• [Work request] Of the records that follow, copy only the lines from the line containing "Give the centre" to the line containing "ferment anything –", both included, exactly as written.

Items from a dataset

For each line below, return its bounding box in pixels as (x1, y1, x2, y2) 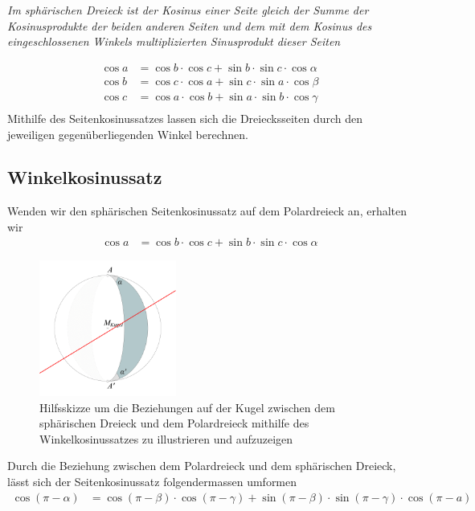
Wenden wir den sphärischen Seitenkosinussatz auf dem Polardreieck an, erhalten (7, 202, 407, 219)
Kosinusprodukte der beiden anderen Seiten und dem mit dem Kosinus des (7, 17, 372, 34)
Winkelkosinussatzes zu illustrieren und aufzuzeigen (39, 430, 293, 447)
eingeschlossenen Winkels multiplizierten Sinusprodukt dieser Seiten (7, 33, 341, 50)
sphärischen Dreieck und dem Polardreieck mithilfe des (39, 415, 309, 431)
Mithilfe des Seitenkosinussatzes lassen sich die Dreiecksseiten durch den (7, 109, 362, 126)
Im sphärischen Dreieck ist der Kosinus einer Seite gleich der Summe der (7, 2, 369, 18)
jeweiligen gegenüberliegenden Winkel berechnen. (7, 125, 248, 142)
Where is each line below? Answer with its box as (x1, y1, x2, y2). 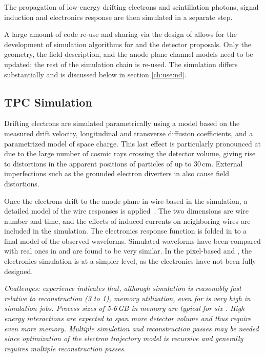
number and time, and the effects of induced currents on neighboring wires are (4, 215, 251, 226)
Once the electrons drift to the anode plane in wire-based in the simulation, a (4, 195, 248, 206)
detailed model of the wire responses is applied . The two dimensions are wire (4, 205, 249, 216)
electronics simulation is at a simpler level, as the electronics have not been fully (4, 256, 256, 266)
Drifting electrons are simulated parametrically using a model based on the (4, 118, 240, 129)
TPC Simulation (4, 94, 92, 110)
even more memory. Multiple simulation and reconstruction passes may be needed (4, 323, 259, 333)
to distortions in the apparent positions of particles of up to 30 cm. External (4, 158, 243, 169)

--

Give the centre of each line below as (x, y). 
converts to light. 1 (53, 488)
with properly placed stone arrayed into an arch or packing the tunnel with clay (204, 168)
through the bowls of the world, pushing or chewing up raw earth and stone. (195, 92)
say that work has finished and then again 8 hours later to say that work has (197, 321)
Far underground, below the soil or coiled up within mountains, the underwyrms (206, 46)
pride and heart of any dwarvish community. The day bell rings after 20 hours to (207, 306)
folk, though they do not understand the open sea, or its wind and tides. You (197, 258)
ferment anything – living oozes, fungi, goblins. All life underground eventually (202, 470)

• [Written solution]
Give the centre of each line below as (x, y). 
converts to light. 1 (53, 488)
with properly placed stone arrayed into an arch or packing the tunnel with clay (204, 168)
through the bowls of the world, pushing or chewing up raw earth and stone. (195, 92)
say that work has finished and then again 8 hours later to say that work has (197, 321)
Far underground, below the soil or coiled up within mountains, the underwyrms (206, 46)
pride and heart of any dwarvish community. The day bell rings after 20 hours to (207, 306)
folk, though they do not understand the open sea, or its wind and tides. You (197, 258)
ferment anything – living oozes, fungi, goblins. All life underground eventually (202, 470)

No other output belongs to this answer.